- Records shown -
*** Block opens ***
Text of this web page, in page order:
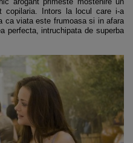
copilaria. Intors la locul care i-a
ca viata este frumoasa si in afara
perfecta, intruchipata de superba
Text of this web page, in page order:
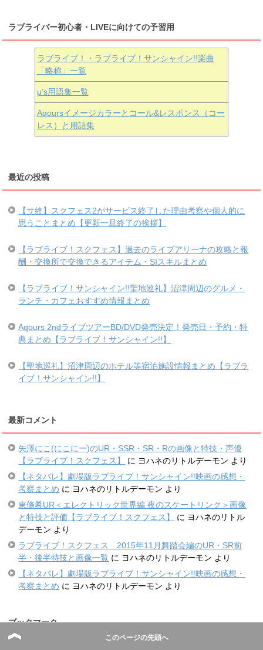
ラブライバー初心者・LIVEに向けての予習用
ラブライブ！・ラブライブ！サンシャイン!!楽曲
「略称」一覧
μ’s用語集一覧
Aqoursイメージカラーとコール&レスポンス（コー
レス）と用語集
最近の投稿
【サ終】スクフェス2がサービス終了した理由考察や個人的に
思うことまとめ【更新一旦終了の挨拶】
【ラブライブ！スクフェス】過去のライブアリーナの攻略と報
酬・交換所で交換できるアイテム・SIスキルまとめ
【ラブライブ！サンシャイン!!聖地巡礼】沼津周辺のグルメ・
ランチ・カフェおすすめ情報まとめ
Aqours 2ndライブツアーBD/DVD発売決定！発売日・予約・特
典まとめ【ラブライブ！サンシャイン!!】
【聖地巡礼】沼津周辺のホテル等宿泊施設情報まとめ【ラブラ
イブ！サンシャイン!!】
最新コメント
矢澤にこ(にこにー)のUR・SSR・SR・Rの画像と特技・声優
【ラブライブ！スクフェス】
に ヨハネのリトルデーモン より
【ネタバレ】劇場版ラブライブ！サンシャイン!!映画の感想・
考察まとめ に ヨハネのリトルデーモン より
東條希UR＜エレクトリック世界編 夜のスケートリンク＞画像
と特技と評価【ラブライブ！スクフェス】
に ヨハネのリトル
デーモン より
ラブライブ！スクフェス 2015年11月舞踏会編のUR・SR前
半・後半特技と画像一覧 に ヨハネのリトルデーモン より
【ネタバレ】劇場版ラブライブ！サンシャイン!!映画の感想・
考察まとめ に ヨハネのリトルデーモン より
ブックマーク
このページの先頭へ
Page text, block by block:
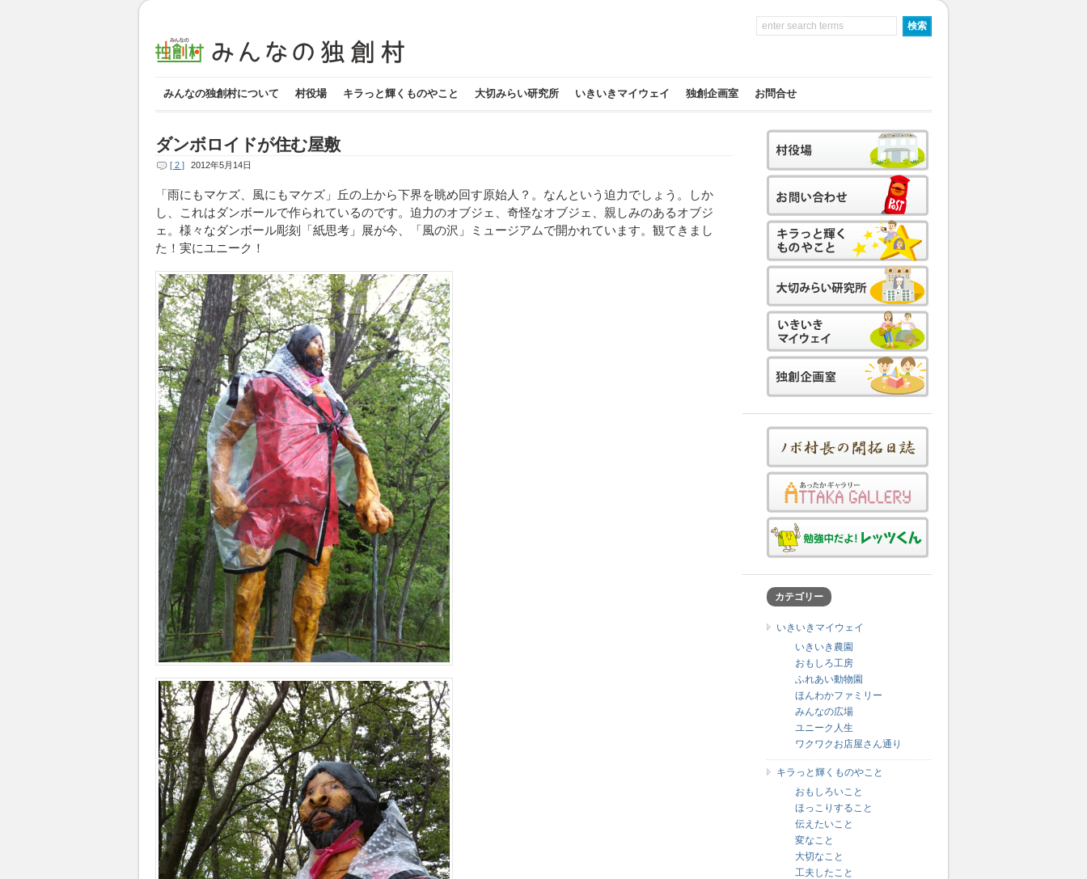
みんなの独創村について 村役場 キラっと輝くものやこと 大切みらい研究所 いきいきマイウェイ 独創企画室 お問合せ
ダンボロイドが住む屋敷
[ 2 ] 2012年5月14日
「雨にもマケズ、風にもマケズ」丘の上から下界を眺め回す原始人？。なんという迫力でしょう。しか
し、これはダンボールで作られているのです。迫力のオブジェ、奇怪なオブジェ、親しみのあるオブジ
ェ。様々なダンボール彫刻「紙思考」展が今、「風の沢」ミュージアムで開かれています。観てきまし
た！実にユニーク！
カテゴリー
いきいきマイウェイ
いきいき農園
おもしろ工房
ふれあい動物園
ほんわかファミリー
みんなの広場
ユニーク人生
ワクワクお店屋さん通り
キラっと輝くものやこと
おもしろいこと
ほっこりすること
伝えたいこと
変なこと
大切なこと
工夫したこと
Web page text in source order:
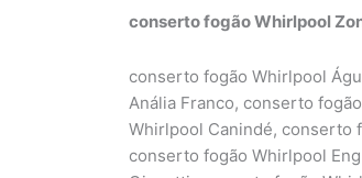
conserto fogão Whirlpool
conserto fogão Whirlpool
Anália Franco, conserto
Whirlpool Canindé, conserto
conserto fogão Whirlpool
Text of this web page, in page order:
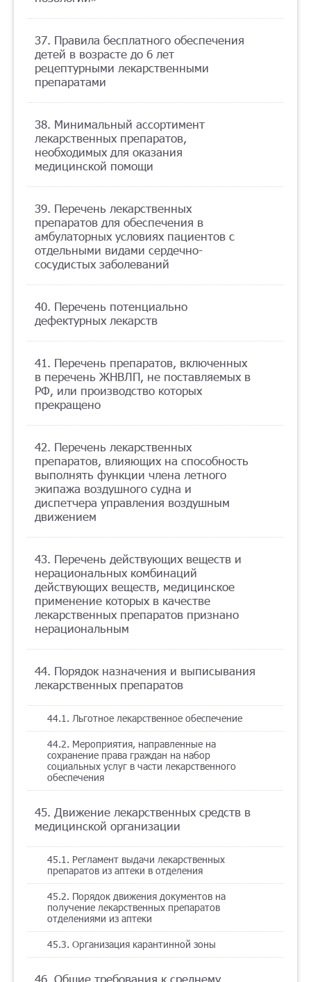
37. Правила бесплатного обеспечения
детей в возрасте до 6 лет
рецептурными лекарственными
препаратами
38. Минимальный ассортимент
лекарственных препаратов,
необходимых для оказания
медицинской помощи
39. Перечень лекарственных
препаратов для обеспечения в
амбулаторных условиях пациентов с
отдельными видами сердечно-
сосудистых заболеваний
40. Перечень потенциально
дефектурных лекарств
41. Перечень препаратов, включенных
в перечень ЖНВЛП, не поставляемых в
РФ, или производство которых
прекращено
42. Перечень лекарственных
препаратов, влияющих на способность
выполнять функции члена летного
экипажа воздушного судна и
диспетчера управления воздушным
движением
43. Перечень действующих веществ и
нерациональных комбинаций
действующих веществ, медицинское
применение которых в качестве
лекарственных препаратов признано
нерациональным
44. Порядок назначения и выписывания
лекарственных препаратов
44.1. Льготное лекарственное обеспечение
44.2. Мероприятия, направленные на
сохранение права граждан на набор
социальных услуг в части лекарственного
обеспечения
45. Движение лекарственных средств в
медицинской организации
45.1. Регламент выдачи лекарственных
препаратов из аптеки в отделения
45.2. Порядок движения документов на
получение лекарственных препаратов
отделениями из аптеки
45.3. Организация карантинной зоны
46. Общие требования к среднему
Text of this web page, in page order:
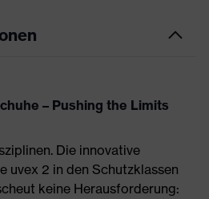
– Pushing the Limits
Die innovative
uvex 2 in den Schutzklassen
keine Herausforderung:
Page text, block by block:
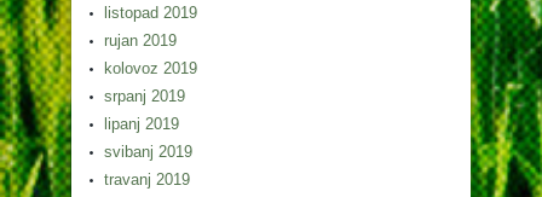
listopad 2019
rujan 2019
kolovoz 2019
srpanj 2019
lipanj 2019
svibanj 2019
travanj 2019
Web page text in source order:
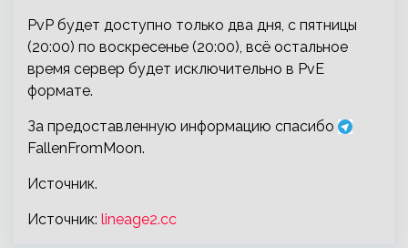
PvP будет доступно только два дня, с пятницы
(20:00) по воскресенье (20:00), всё остальное
время сервер будет исключительно в PvE
формате.
За предоставленную информацию спасибо
FallenFromMoon.
Источник.
Источник: lineage2.cc
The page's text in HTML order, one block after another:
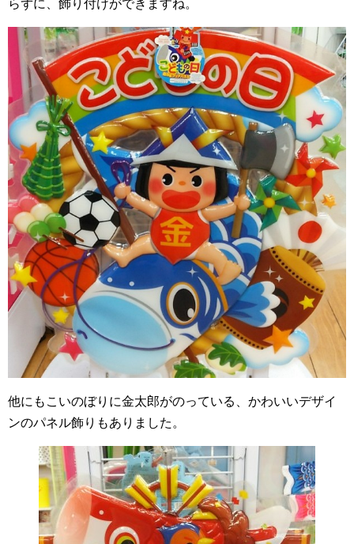
らずに、飾り付けができますね。
他にもこいのぼりに金太郎がのっている、かわいいデザイ
ンのパネル飾りもありました。
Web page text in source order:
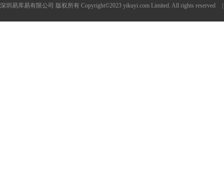
深圳易库易有限公司 版权所有 Copyright©2023 yikuyi.com Limited. All rights reserved
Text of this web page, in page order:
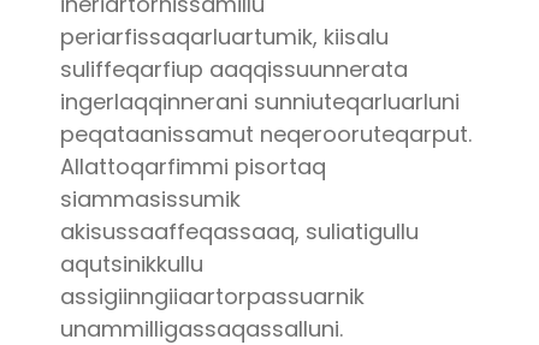
periarfissaqarluartumik, kiisalu
suliffeqarfiup aaqqissuunnerata
ingerlaqqinnerani sunniuteqarluarluni
peqataanissamut neqerooruteqarput.
Allattoqarfimmi pisortaq
siammasissumik
akisussaaffeqassaaq, suliatigullu
aqutsinikkullu
assigiinngiiaartorpassuarnik
unammilligassaqassalluni.
*** Block closes ***
Copy out every line from the data above that has "サンシャイン" in it.

ラブライブ！・ラブライブ！サンシャイン!!楽曲
【ラブライブ！サンシャイン!!聖地巡礼】沼津周辺のグルメ・
典まとめ【ラブライブ！サンシャイン!!】
イブ！サンシャイン!!】
【ネタバレ】劇場版ラブライブ！サンシャイン!!映画の感想・
【ネタバレ】劇場版ラブライブ！サンシャイン!!映画の感想・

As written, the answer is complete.